Print everything in the records exactly. Leave the pictures out.

ENTRIES SHOWN:
/---
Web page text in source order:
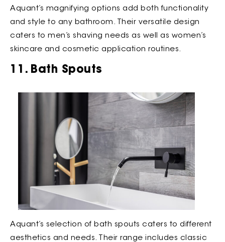
Aquant’s magnifying options add both functionality
and style to any bathroom. Their versatile design
caters to men’s shaving needs as well as women’s
skincare and cosmetic application routines.
11. Bath Spouts
Aquant’s selection of bath spouts caters to different
aesthetics and needs. Their range includes classic
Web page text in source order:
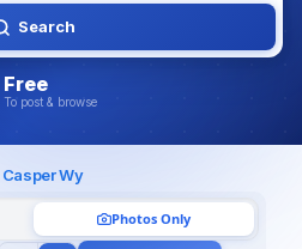
Search
Free
To post & browse
Casper Wy
Photos Only
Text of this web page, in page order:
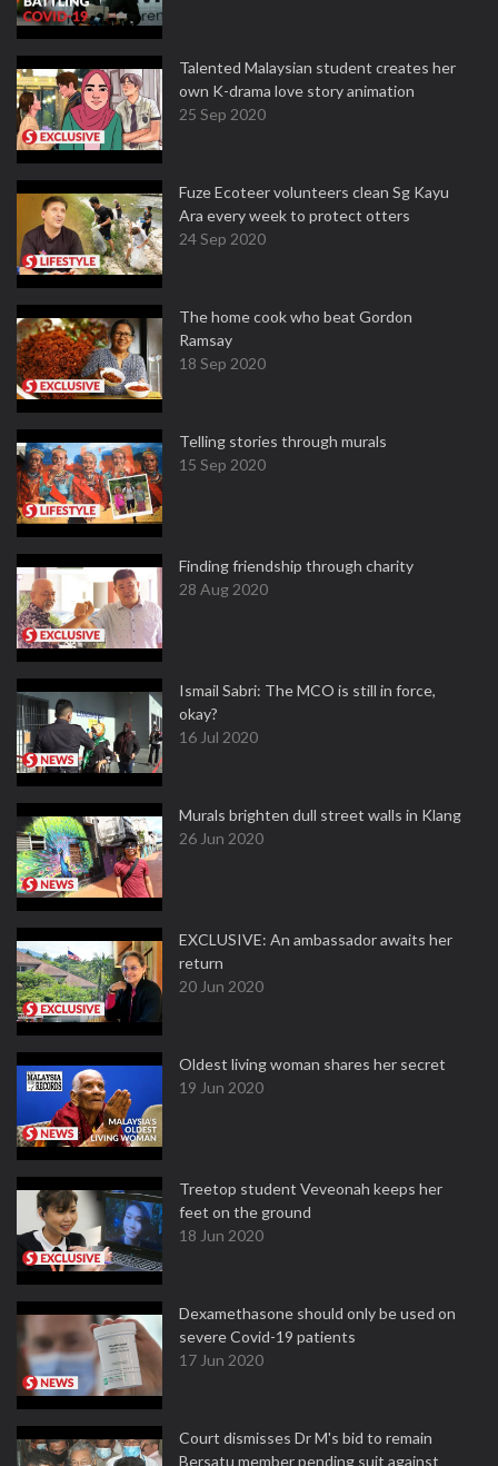
Talented Malaysian student creates her
own K-drama love story animation
25 Sep 2020
Fuze Ecoteer volunteers clean Sg Kayu
Ara every week to protect otters
24 Sep 2020
The home cook who beat Gordon
Ramsay
18 Sep 2020
Telling stories through murals
15 Sep 2020
Finding friendship through charity
28 Aug 2020
Ismail Sabri: The MCO is still in force,
okay?
16 Jul 2020
Murals brighten dull street walls in Klang
26 Jun 2020
EXCLUSIVE: An ambassador awaits her
return
20 Jun 2020
Oldest living woman shares her secret
19 Jun 2020
Treetop student Veveonah keeps her
feet on the ground
18 Jun 2020
Dexamethasone should only be used on
severe Covid-19 patients
17 Jun 2020
Court dismisses Dr M's bid to remain
Bersatu member pending suit against
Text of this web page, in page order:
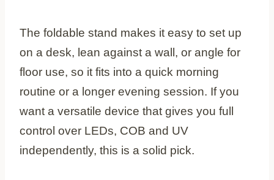
The foldable stand makes it easy to set up
on a desk, lean against a wall, or angle for
floor use, so it fits into a quick morning
routine or a longer evening session. If you
want a versatile device that gives you full
control over LEDs, COB and UV
independently, this is a solid pick.
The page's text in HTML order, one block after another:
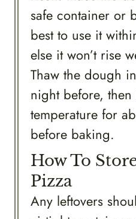
safe container or
best to use it
else it won’t rise
Thaw the dough
night before,
temperature for
before baking.
How To
Pizza
Any leftovers
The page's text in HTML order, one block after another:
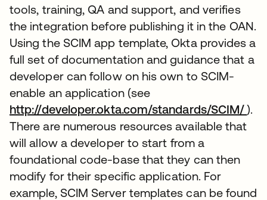
tools, training, QA and support, and verifies
the integration before publishing it in the OAN.
Using the SCIM app template, Okta provides a
full set of documentation and guidance that a
developer can follow on his own to SCIM-
enable an application (see
http://developer.okta.com/standards/SCIM/).
There are numerous resources available that
will allow a developer to start from a
foundational code-base that they can then
modify for their specific application. For
example, SCIM Server templates can be found
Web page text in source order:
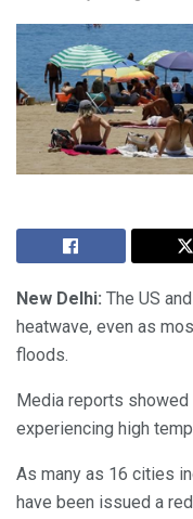
New Delhi: The US
heatwave, even as
floods.
Media reports showed
experiencing high
As many as 16 cities
have been issued a
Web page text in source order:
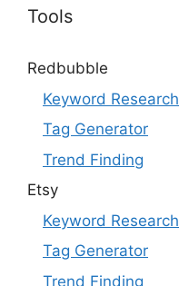
Tools
Redbubble
Keyword Research
Tag Generator
Trend Finding
Etsy
Keyword Research
Tag Generator
Trend Finding
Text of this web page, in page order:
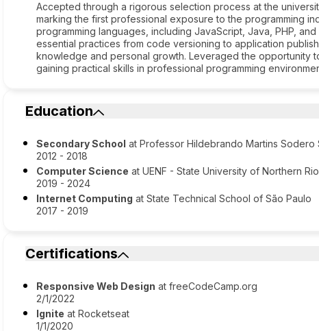
Accepted through a rigorous selection process at the
marking the first professional exposure to the programming
programming languages, including JavaScript, Java, PHP,
essential practices from code versioning to application
knowledge and personal growth. Leveraged the opportunity
gaining practical skills in professional programming
Education
Secondary School at Professor Hildebrando Martins Sodero
2012 - 2018
Computer Science at UENF - State University of Northern
2019 - 2024
Internet Computing at State Technical School of São Paulo
2017 - 2019
Certifications
Responsive Web Design at freeCodeCamp.org
2/1/2022
Ignite at Rocketseat
1/1/2020
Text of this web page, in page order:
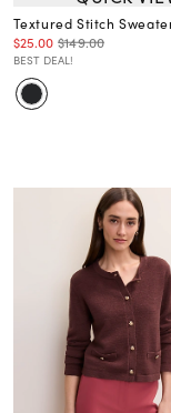
Textured Stitch
$25.00 $149.00
BEST DEAL!
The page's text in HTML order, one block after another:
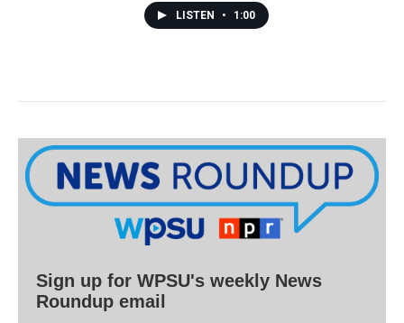
LISTEN • 1:00
Sign up for WPSU's weekly News
Roundup email
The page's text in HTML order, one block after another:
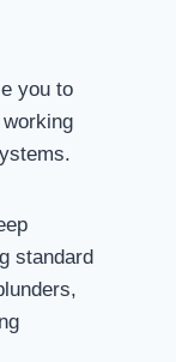
you to
standard
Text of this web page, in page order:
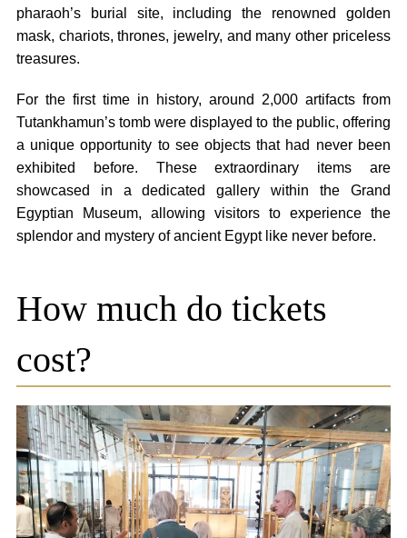
pharaoh’s burial site, including the renowned golden
mask, chariots, thrones, jewelry, and many other priceless
treasures.
For the first time in history, around 2,000 artifacts from
Tutankhamun’s tomb were displayed to the public, offering
a unique opportunity to see objects that had never been
exhibited before. These extraordinary items are
showcased in a dedicated gallery within the Grand
Egyptian Museum, allowing visitors to experience the
splendor and mystery of ancient Egypt like never before.
How much do tickets
cost?
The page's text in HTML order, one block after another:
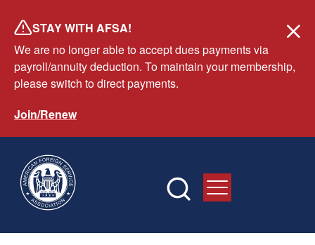
main
content
STAY WITH AFSA!
We are no longer able to accept dues payments via
payroll/annuity deduction. To maintain your membership,
please switch to direct payments.
Join/Renew
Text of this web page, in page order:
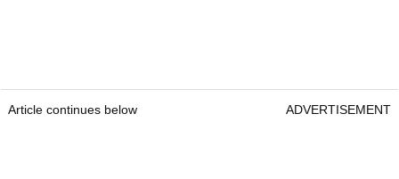
Article continues below ADVERTISEMENT
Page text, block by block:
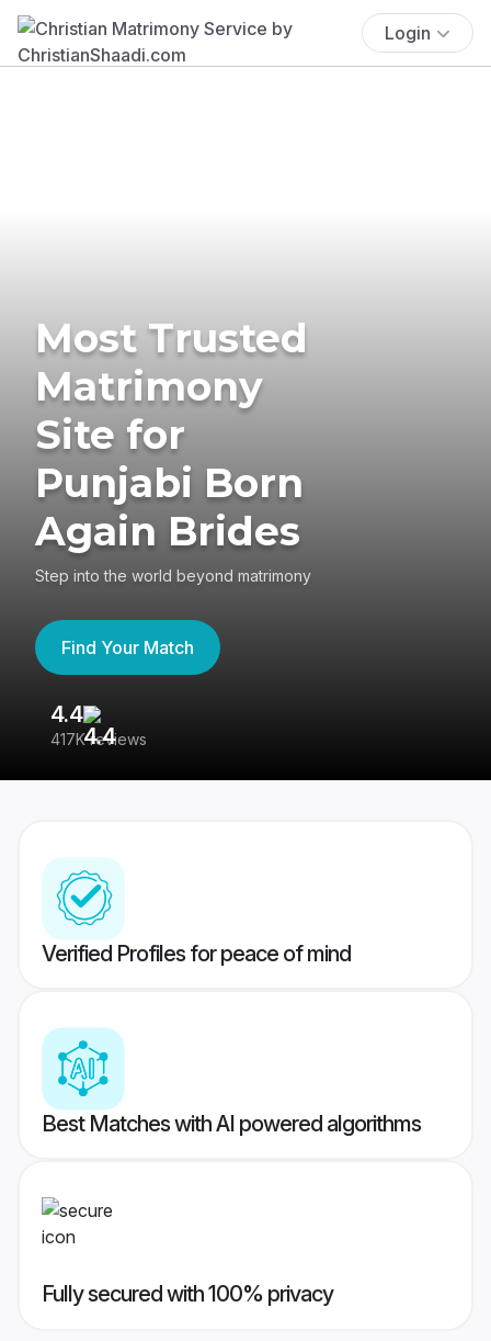
Login
Most Trusted
Matrimony
Site for
Punjabi Born
Again Brides
Step into the world beyond matrimony
Find Your Match
4.4
417K reviews
Verified Profiles for peace of mind
Best Matches with AI powered algorithms
Fully secured with 100% privacy
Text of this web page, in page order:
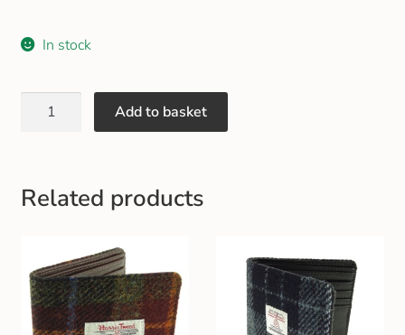
Gift and Club Cards
In stock
Add to basket
Related products
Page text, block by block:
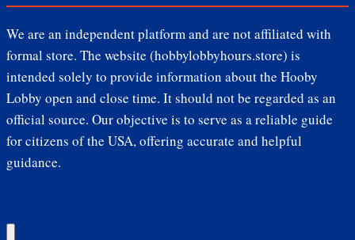
We are an independent platform and are not affiliated with
formal store. The website (hobbylobbyhours.store) is
intended solely to provide information about the Hooby
Lobby open and close time. It should not be regarded as an
official source. Our objective is to serve as a reliable guide
for citizens of the USA, offering accurate and helpful
guidance.
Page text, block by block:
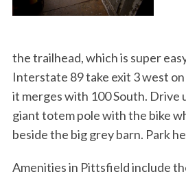
the trailhead, which is super
Interstate 89 take exit 3 west
it merges with 100 South. Drive
giant totem pole with the bike
beside the big grey barn. Park
Amenities in Pittsfield include
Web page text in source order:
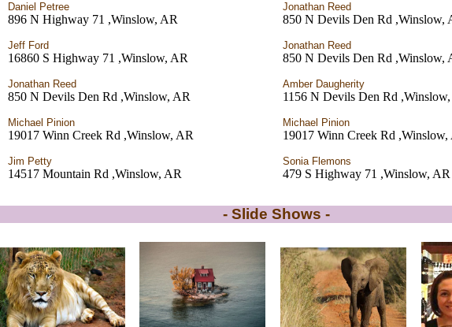
Daniel Petree
896 N Highway 71 ,Winslow, AR
Jonathan Reed
850 N Devils Den Rd ,Winslow,
Jeff Ford
16860 S Highway 71 ,Winslow, AR
Jonathan Reed
850 N Devils Den Rd ,Winslow,
Jonathan Reed
850 N Devils Den Rd ,Winslow, AR
Amber Daugherity
1156 N Devils Den Rd
Michael Pinion
19017 Winn Creek Rd ,Winslow, AR
Michael Pinion
19017 Winn Creek Rd ,Winslow,
Jim Petty
14517 Mountain Rd ,Winslow, AR
Sonia Flemons
479 S Highway 71 ,Winslow, AR
- Slide Shows -
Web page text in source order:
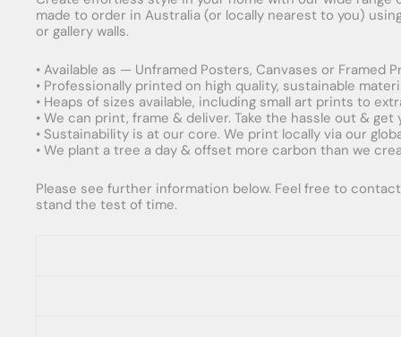
made to order in Australia (or locally nearest to you)
or gallery walls.
• Available as — Unframed Posters, Canvases or Framed
• Professionally printed on high quality, sustainable
• Heaps of sizes available, including small art prints to
• We can print, frame & deliver. Take the hassle out &
• Sustainability is at our core. We print locally via our
• We plant a tree a day & offset more carbon than we
Please see further information below. Feel free to
stand the test of time.
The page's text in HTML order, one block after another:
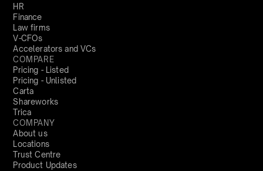
HR
Finance
Law firms
V-CFOs
Accelerators and VCs
COMPARE
Pricing - Listed
Pricing - Unlisted
Carta
Shareworks
Trica
COMPANY
About us
Locations
Trust Centre
Product Updates
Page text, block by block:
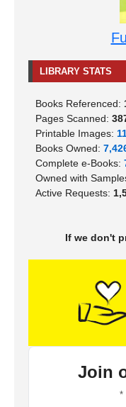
\---
WRITTEN SOLUTION:
Web page text in source order:
Aquant’s magnifying options add both functionality
and style to any bathroom. Their versatile design
caters to men’s shaving needs as well as women’s
skincare and cosmetic application routines.
11. Bath Spouts
Aquant’s selection of bath spouts caters to different
aesthetics and needs. Their range includes classic
Web page text in source order:
Search
Free
To post & browse
Casper Wy
Photos Only
Text of this web page, in page order:
Talented Malaysian student creates her
own K-drama love story animation
25 Sep 2020
Fuze Ecoteer volunteers clean Sg Kayu
Ara every week to protect otters
24 Sep 2020
The home cook who beat Gordon
Ramsay
18 Sep 2020
Telling stories through murals
15 Sep 2020
Finding friendship through charity
28 Aug 2020
Ismail Sabri: The MCO is still in force,
okay?
16 Jul 2020
Murals brighten dull street walls in Klang
26 Jun 2020
EXCLUSIVE: An ambassador awaits her
return
20 Jun 2020
Oldest living woman shares her secret
19 Jun 2020
Treetop student Veveonah keeps her
feet on the ground
18 Jun 2020
Dexamethasone should only be used on
severe Covid-19 patients
17 Jun 2020
Court dismisses Dr M's bid to remain
Bersatu member pending suit against
Text of this web page, in page order:
The foldable stand makes it easy to set up
on a desk, lean against a wall, or angle for
floor use, so it fits into a quick morning
routine or a longer evening session. If you
want a versatile device that gives you full
control over LEDs, COB and UV
independently, this is a solid pick.
The page's text in HTML order, one block after another:
safe container or
best to use it
else it won’t rise
Thaw the dough
night before,
temperature for
before baking.
How To
Pizza
Any leftovers
The page's text in HTML order, one block after another:
tools, training, QA and support, and verifies
the integration before publishing it in the OAN.
Using the SCIM app template, Okta provides a
full set of documentation and guidance that a
developer can follow on his own to SCIM-
enable an application (see
http://developer.okta.com/standards/SCIM/).
There are numerous resources available that
will allow a developer to start from a
foundational code-base that they can then
modify for their specific application. For
example, SCIM Server templates can be found
Web page text in source order:
New Delhi: The US
heatwave, even as
floods.
Media reports showed
experiencing high
As many as 16 cities
have been issued a
Web page text in source order:
Tools
Redbubble
Keyword Research
Tag Generator
Trend Finding
Etsy
Keyword Research
Tag Generator
Trend Finding
Text of this web page, in page order:
Accepted through a rigorous selection process at the
marking the first professional exposure to the programming
programming languages, including JavaScript, Java, PHP,
essential practices from code versioning to application
knowledge and personal growth. Leveraged the opportunity
gaining practical skills in professional programming
Education
Secondary School at Professor Hildebrando Martins Sodero
2012 - 2018
Computer Science at UENF - State University of Northern
2019 - 2024
Internet Computing at State Technical School of São Paulo
2017 - 2019
Certifications
Responsive Web Design at freeCodeCamp.org
2/1/2022
Ignite at Rocketseat
1/1/2020
Text of this web page, in page order:
Textured Stitch
$25.00 $149.00
BEST DEAL!
The page's text in HTML order, one block after another:
LISTEN • 1:00
Sign up for WPSU's weekly News
Roundup email
The page's text in HTML order, one block after another:
you to
standard
Text of this web page, in page order:
pharaoh’s burial site, including the renowned golden
mask, chariots, thrones, jewelry, and many other priceless
treasures.
For the first time in history, around 2,000 artifacts from
Tutankhamun’s tomb were displayed to the public, offering
a unique opportunity to see objects that had never been
exhibited before. These extraordinary items are
showcased in a dedicated gallery within the Grand
Egyptian Museum, allowing visitors to experience the
splendor and mystery of ancient Egypt like never before.
How much do tickets
cost?
The page's text in HTML order, one block after another:
main
content
STAY WITH AFSA!
We are no longer able to accept dues payments via
payroll/annuity deduction. To maintain your membership,
please switch to direct payments.
Join/Renew
Text of this web page, in page order:
Article continues below ADVERTISEMENT
Page text, block by block:
Login
Most Trusted
Matrimony
Site for
Punjabi Born
Again Brides
Step into the world beyond matrimony
Find Your Match
4.4
417K reviews
Verified Profiles for peace of mind
Best Matches with AI powered algorithms
Fully secured with 100% privacy
Text of this web page, in page order:
Gift and Club Cards
In stock
Add to basket
Related products
Page text, block by block:
We are an independent platform and are not affiliated with
formal store. The website (hobbylobbyhours.store) is
intended solely to provide information about the Hooby
Lobby open and close time. It should not be regarded as an
official source. Our objective is to serve as a reliable guide
for citizens of the USA, offering accurate and helpful
guidance.
Page text, block by block:
the trailhead, which is super
Interstate 89 take exit 3 west
it merges with 100 South. Drive
giant totem pole with the bike
beside the big grey barn. Park
Amenities in Pittsfield include
Web page text in source order:
Daniel Petree
896 N Highway 71 ,Winslow, AR
Jonathan Reed
850 N Devils Den Rd ,Winslow,
Jeff Ford
16860 S Highway 71 ,Winslow, AR
Jonathan Reed
850 N Devils Den Rd ,Winslow,
Jonathan Reed
850 N Devils Den Rd ,Winslow, AR
Amber Daugherity
1156 N Devils Den Rd
Michael Pinion
19017 Winn Creek Rd ,Winslow, AR
Michael Pinion
19017 Winn Creek Rd ,Winslow,
Jim Petty
14517 Mountain Rd ,Winslow, AR
Sonia Flemons
479 S Highway 71 ,Winslow, AR
- Slide Shows -
Web page text in source order:
made to order in Australia (or locally nearest to you)
or gallery walls.
• Available as — Unframed Posters, Canvases or Framed
• Professionally printed on high quality, sustainable
• Heaps of sizes available, including small art prints to
• We can print, frame & deliver. Take the hassle out &
• Sustainability is at our core. We print locally via our
• We plant a tree a day & offset more carbon than we
Please see further information below. Feel free to
stand the test of time.
The page's text in HTML order, one block after another:
HR
Finance
Law firms
V-CFOs
Accelerators and VCs
COMPARE
Pricing - Listed
Pricing - Unlisted
Carta
Shareworks
Trica
COMPANY
About us
Locations
Trust Centre
Product Updates
Page text, block by block:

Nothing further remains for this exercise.